> _Task description_
The reply to the records below should contain exactly the lines from the line with "temperamento das pessoas." through the line with "escolher, será acrescentado", and nothing besides.

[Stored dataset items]
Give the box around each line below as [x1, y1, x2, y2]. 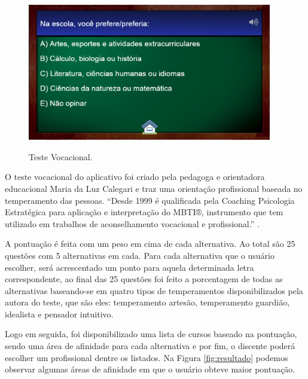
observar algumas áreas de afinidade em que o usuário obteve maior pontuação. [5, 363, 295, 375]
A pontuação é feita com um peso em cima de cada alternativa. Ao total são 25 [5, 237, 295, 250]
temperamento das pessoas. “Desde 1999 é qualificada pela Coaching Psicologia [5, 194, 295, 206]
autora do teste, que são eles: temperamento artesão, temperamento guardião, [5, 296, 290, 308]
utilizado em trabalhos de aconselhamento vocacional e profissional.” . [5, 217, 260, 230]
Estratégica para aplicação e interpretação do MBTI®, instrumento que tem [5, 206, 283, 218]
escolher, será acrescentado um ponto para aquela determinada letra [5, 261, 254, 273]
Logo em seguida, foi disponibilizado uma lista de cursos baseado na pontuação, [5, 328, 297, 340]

--

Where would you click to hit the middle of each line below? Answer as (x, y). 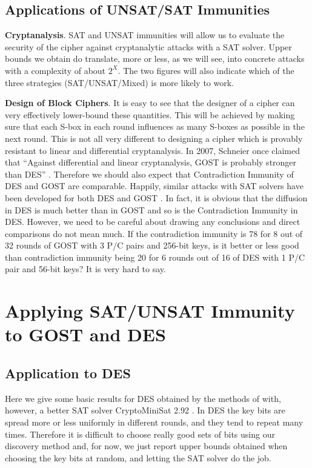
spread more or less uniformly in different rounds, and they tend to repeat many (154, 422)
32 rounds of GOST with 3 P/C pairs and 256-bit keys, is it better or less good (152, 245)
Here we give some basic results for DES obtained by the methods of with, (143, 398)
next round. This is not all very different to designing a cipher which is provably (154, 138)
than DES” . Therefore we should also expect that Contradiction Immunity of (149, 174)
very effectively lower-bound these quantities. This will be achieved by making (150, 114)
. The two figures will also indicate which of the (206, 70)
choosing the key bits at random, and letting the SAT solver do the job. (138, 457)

> _Reply to the exercise_
temperamento das pessoas. “Desde 1999 é qualificada pela Coaching Psicologia [5, 194, 295, 206]
autora do teste, que são eles: temperamento artesão, temperamento guardião, [5, 296, 290, 308]
utilizado em trabalhos de aconselhamento vocacional e profissional.” . [5, 217, 260, 230]
Estratégica para aplicação e interpretação do MBTI®, instrumento que tem [5, 206, 283, 218]
escolher, será acrescentado um ponto para aquela determinada letra [5, 261, 254, 273]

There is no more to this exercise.